⟨
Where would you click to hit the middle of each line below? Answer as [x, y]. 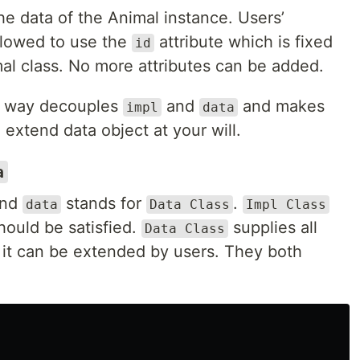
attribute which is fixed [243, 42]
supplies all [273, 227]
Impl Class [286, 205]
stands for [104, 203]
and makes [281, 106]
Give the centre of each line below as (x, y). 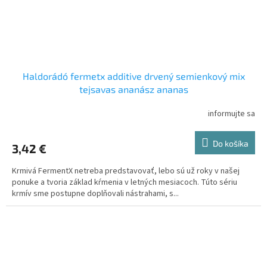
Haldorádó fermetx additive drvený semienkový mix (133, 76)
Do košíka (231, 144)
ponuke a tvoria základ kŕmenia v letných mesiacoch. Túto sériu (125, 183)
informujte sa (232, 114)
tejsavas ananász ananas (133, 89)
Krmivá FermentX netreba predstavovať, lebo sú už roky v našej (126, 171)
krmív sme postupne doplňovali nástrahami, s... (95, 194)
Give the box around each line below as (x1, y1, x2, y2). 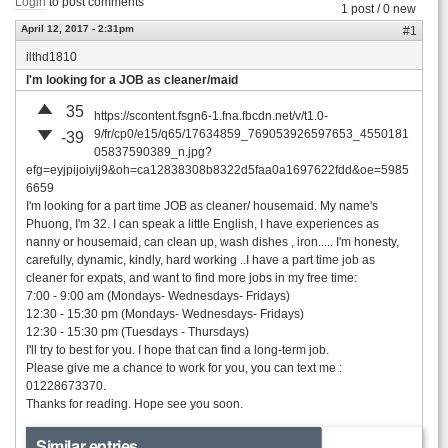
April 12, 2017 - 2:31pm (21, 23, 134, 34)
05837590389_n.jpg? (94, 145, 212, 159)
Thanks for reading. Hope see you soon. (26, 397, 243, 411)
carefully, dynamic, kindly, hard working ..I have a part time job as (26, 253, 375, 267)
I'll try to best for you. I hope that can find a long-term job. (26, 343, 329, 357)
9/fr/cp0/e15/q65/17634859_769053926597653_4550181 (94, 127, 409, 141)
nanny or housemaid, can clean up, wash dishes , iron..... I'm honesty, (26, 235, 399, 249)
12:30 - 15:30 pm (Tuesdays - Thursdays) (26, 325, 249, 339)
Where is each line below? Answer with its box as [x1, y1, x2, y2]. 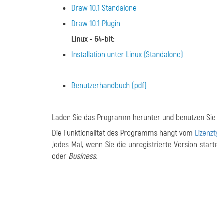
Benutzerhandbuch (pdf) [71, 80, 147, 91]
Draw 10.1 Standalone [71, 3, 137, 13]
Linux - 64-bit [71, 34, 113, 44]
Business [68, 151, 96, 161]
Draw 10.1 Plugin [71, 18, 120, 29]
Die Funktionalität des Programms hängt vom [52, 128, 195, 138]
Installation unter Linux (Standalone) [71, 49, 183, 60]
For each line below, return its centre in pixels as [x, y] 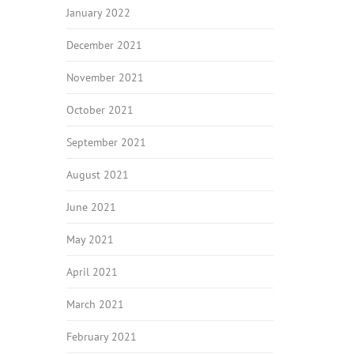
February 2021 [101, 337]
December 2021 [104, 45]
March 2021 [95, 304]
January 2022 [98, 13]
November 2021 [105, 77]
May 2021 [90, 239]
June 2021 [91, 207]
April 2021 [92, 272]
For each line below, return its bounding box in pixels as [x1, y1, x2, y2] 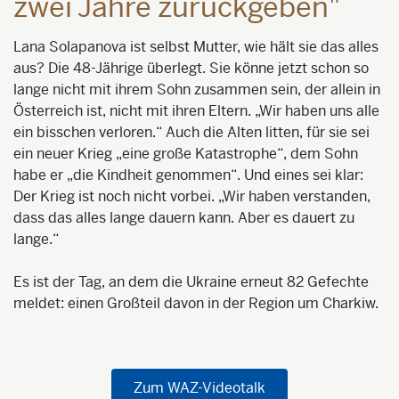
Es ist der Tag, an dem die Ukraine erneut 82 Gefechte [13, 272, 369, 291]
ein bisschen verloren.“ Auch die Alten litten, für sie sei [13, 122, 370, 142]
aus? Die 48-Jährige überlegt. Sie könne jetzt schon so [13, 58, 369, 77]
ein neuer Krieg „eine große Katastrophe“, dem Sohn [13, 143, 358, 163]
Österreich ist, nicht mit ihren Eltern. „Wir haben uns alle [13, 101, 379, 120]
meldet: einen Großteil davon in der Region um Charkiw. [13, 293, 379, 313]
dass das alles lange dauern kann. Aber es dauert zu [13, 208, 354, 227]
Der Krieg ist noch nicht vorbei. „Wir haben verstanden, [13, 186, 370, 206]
⟩
⟨
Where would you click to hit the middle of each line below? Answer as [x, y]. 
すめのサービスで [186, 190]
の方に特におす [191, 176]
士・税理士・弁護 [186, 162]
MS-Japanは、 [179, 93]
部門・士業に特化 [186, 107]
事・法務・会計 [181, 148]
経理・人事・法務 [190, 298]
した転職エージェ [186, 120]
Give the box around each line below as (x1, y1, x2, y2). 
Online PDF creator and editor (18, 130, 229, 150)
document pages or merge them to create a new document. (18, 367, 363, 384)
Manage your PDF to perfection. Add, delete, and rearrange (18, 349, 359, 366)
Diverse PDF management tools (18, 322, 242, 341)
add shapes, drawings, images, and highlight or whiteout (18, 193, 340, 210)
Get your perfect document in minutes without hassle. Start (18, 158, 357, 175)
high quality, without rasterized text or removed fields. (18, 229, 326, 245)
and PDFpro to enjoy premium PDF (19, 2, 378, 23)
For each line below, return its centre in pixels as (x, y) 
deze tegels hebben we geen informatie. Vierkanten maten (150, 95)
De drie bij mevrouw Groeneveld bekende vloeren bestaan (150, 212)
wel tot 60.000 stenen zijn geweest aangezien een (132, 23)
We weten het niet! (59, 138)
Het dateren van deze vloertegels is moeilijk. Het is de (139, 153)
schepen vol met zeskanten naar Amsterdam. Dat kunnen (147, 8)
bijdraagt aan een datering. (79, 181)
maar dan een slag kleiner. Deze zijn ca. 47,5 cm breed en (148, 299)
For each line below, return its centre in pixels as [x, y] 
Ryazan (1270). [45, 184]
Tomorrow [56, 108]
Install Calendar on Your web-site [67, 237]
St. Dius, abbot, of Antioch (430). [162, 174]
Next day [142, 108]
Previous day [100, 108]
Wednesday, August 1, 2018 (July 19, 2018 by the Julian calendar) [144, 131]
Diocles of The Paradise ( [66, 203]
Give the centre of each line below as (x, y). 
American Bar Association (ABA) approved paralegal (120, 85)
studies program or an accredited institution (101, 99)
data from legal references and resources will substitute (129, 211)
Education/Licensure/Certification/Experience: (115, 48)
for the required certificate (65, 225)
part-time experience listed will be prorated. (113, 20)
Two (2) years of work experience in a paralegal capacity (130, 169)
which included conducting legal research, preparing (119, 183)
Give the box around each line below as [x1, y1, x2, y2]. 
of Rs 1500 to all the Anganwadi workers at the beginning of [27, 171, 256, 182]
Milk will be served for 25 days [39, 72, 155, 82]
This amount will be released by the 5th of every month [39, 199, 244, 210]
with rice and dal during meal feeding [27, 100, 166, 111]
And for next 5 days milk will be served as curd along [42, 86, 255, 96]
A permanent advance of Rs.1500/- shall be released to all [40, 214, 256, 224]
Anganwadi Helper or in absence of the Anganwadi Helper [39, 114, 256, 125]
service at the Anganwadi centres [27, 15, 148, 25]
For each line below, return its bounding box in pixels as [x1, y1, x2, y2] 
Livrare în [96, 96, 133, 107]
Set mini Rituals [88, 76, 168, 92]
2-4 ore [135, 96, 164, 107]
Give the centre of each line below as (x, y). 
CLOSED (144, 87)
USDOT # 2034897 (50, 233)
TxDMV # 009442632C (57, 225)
⟩
Using the data above, retype exactly the lines from the line with "12:30 - 15:30" to the line with "February 2021 [101, 337]", inclusive. No pictures and nothing else.

**OUTPUT FOR THIS EXERCISE:**
12:30 - 15:30 pm (Tuesdays - Thursdays) (26, 325, 249, 339)
Where is each line below? Answer with its box as [x1, y1, x2, y2]. 
Benutzerhandbuch (pdf) [71, 80, 147, 91]
Draw 10.1 Standalone [71, 3, 137, 13]
Linux - 64-bit [71, 34, 113, 44]
Business [68, 151, 96, 161]
Draw 10.1 Plugin [71, 18, 120, 29]
Die Funktionalität des Programms hängt vom [52, 128, 195, 138]
Installation unter Linux (Standalone) [71, 49, 183, 60]
For each line below, return its centre in pixels as [x, y] 
February 2021 [101, 337]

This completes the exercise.